── Information given
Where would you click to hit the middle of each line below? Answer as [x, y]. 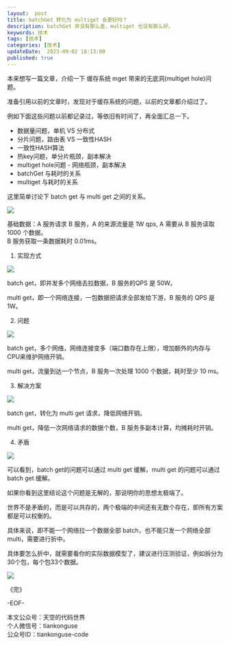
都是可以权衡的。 [31, 516]
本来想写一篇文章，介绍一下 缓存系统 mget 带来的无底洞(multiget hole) [106, 78]
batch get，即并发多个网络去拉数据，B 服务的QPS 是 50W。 [92, 283]
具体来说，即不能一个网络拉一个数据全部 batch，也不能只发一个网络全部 [109, 530]
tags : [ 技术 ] [25, 39]
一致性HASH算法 [41, 147]
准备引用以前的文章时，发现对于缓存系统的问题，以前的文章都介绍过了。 [109, 101]
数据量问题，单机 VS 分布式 [56, 130]
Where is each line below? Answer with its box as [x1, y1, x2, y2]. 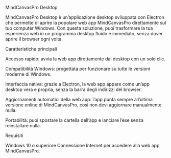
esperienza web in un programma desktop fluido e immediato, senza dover [5, 31, 163, 36]
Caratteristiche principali [5, 46, 57, 52]
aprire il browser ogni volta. [5, 36, 63, 42]
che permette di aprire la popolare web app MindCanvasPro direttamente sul [5, 20, 166, 26]
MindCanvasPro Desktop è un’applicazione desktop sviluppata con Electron [5, 14, 164, 20]
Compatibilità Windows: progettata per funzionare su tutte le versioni [5, 66, 151, 72]
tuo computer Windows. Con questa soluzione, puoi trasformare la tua [5, 25, 153, 31]
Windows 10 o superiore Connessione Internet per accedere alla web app [5, 143, 160, 148]
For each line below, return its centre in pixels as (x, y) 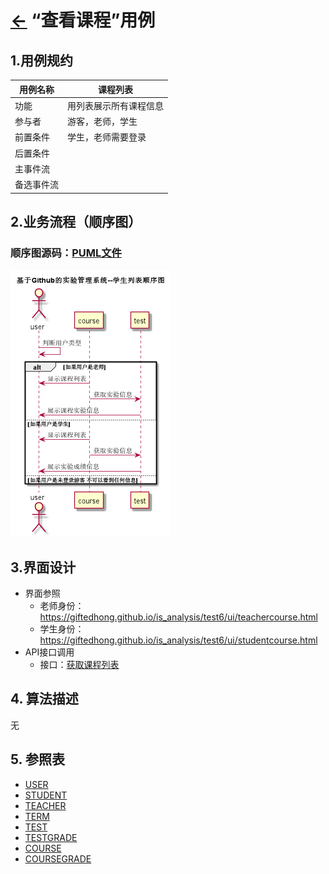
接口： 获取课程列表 (79, 664)
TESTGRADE (51, 837)
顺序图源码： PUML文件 (66, 253)
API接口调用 (49, 652)
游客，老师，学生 (102, 121)
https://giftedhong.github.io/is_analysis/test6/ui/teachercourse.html (178, 617)
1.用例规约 (42, 60)
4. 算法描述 (44, 699)
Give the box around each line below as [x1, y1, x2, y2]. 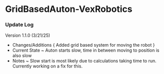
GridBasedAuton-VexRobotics [5, 3, 133, 15]
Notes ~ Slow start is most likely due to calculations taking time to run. [12, 58, 157, 64]
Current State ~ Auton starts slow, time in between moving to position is [12, 47, 160, 53]
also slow [12, 53, 32, 59]
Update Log [5, 21, 34, 28]
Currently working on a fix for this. [12, 63, 83, 69]
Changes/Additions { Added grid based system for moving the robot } [12, 42, 155, 48]
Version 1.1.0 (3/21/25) [5, 32, 51, 38]
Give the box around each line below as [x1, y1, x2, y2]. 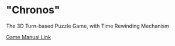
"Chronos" [6, 3, 60, 17]
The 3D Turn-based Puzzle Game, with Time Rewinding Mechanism [6, 22, 170, 29]
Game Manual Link [6, 33, 52, 40]
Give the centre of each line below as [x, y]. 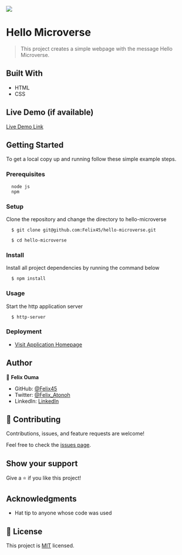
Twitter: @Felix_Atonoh [42, 394]
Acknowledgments [42, 499]
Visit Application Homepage [48, 345]
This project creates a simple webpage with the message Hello [97, 49]
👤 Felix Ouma [23, 377]
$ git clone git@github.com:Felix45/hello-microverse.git [84, 230]
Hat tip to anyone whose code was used [63, 513]
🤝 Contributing [33, 419]
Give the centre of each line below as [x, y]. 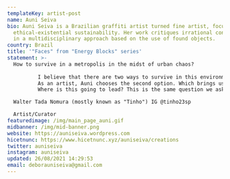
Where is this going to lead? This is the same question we [125, 89]
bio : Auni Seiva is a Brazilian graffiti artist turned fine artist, [108, 26]
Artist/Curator [35, 114]
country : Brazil [30, 45]
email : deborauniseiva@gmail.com [55, 165]
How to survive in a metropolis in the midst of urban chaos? [104, 64]
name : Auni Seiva [32, 20]
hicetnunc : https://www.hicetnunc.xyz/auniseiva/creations [93, 140]
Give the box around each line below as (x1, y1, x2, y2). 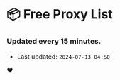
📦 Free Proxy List (6, 6, 113, 23)
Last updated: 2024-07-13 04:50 (16, 52, 111, 61)
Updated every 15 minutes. (6, 37, 102, 47)
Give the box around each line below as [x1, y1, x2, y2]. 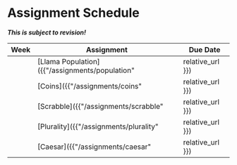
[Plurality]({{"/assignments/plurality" [37, 121, 159, 131]
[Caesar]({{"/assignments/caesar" [37, 142, 152, 152]
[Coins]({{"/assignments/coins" [37, 81, 142, 91]
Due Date [188, 44, 221, 54]
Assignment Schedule [7, 5, 140, 21]
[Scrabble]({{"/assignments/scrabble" [37, 101, 164, 111]
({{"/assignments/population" [37, 65, 135, 75]
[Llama [37, 56, 61, 66]
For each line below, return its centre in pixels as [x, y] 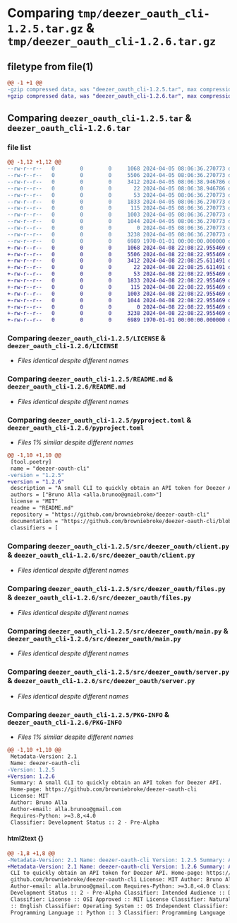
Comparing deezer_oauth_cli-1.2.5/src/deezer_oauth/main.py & [118, 631]
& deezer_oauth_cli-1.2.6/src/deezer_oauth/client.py [101, 555]
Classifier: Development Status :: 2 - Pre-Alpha [85, 822]
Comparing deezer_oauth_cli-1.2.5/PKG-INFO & [89, 714]
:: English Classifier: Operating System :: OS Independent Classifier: [120, 906]
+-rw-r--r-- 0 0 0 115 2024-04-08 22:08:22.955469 [116, 287]
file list [19, 147]
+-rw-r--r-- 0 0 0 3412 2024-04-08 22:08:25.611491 [116, 261]
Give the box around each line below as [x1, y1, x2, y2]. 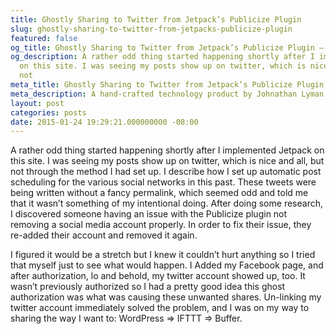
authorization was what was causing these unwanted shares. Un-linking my [10, 291, 322, 303]
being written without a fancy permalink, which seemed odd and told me [10, 187, 309, 199]
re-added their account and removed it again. [10, 229, 198, 241]
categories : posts [10, 107, 87, 118]
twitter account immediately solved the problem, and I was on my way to [10, 302, 310, 314]
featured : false [10, 33, 78, 43]
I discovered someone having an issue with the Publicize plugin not [10, 208, 288, 220]
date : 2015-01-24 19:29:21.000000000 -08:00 [10, 117, 199, 127]
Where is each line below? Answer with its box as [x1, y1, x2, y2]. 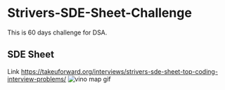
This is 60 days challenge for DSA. [7, 28, 108, 37]
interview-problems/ [7, 75, 67, 83]
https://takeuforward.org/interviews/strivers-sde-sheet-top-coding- [20, 67, 218, 75]
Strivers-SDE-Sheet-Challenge [7, 5, 192, 21]
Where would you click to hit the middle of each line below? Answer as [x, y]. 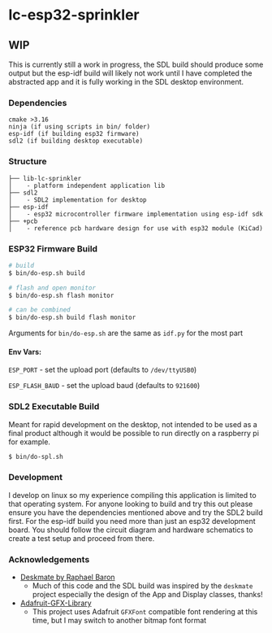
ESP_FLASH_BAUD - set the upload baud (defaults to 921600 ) [104, 386]
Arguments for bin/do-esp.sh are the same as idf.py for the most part [126, 333]
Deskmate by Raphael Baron [67, 577]
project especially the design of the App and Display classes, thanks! [147, 595]
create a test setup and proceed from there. [82, 538]
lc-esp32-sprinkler [74, 15]
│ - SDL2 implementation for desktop [78, 200]
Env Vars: [25, 351]
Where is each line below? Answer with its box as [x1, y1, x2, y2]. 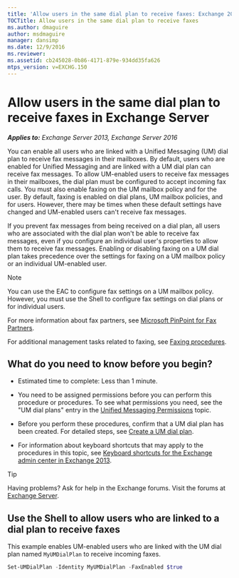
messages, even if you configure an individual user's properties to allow [7, 236, 218, 245]
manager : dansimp [7, 37, 59, 44]
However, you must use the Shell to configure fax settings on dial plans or [7, 294, 223, 303]
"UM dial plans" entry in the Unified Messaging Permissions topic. [17, 406, 212, 415]
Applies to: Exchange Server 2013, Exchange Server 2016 [7, 133, 178, 141]
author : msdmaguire [7, 30, 65, 38]
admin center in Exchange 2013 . [17, 456, 112, 465]
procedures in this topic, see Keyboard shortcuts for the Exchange [17, 449, 213, 457]
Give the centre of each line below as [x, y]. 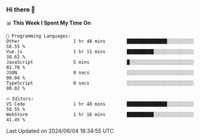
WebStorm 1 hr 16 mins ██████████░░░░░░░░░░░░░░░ [100, 115]
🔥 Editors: [20, 99]
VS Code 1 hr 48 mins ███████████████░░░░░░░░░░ [100, 104]
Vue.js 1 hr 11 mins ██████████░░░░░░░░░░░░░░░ [100, 52]
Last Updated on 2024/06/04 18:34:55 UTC [60, 131]
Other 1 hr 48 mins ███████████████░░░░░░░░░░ [100, 41]
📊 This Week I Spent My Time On [49, 23]
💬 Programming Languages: [38, 36]
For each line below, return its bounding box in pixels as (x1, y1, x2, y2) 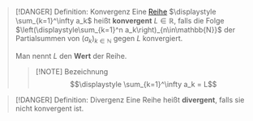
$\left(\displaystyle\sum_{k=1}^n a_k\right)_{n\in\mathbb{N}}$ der (15, 25, 236, 35)
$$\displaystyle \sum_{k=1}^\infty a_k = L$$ (69, 79, 217, 89)
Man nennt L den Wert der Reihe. (15, 51, 127, 60)
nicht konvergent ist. (15, 103, 84, 113)
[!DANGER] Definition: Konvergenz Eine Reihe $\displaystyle (15, 7, 217, 16)
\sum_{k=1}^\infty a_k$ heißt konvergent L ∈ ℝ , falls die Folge (15, 16, 225, 25)
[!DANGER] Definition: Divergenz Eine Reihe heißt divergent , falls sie (15, 94, 245, 104)
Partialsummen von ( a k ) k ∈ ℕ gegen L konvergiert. (15, 34, 183, 45)
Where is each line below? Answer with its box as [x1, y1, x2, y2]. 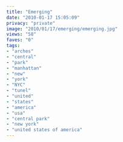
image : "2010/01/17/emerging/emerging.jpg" [6, 25, 118, 32]
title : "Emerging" [6, 8, 53, 15]
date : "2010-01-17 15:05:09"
────
Task: Copy out every line above where "DANGER" is present.

Solution for this exercise:
[!DANGER] Definition: Konvergenz Eine Reihe $\displaystyle (15, 7, 217, 16)
[!DANGER] Definition: Divergenz Eine Reihe heißt divergent , falls sie (15, 94, 245, 104)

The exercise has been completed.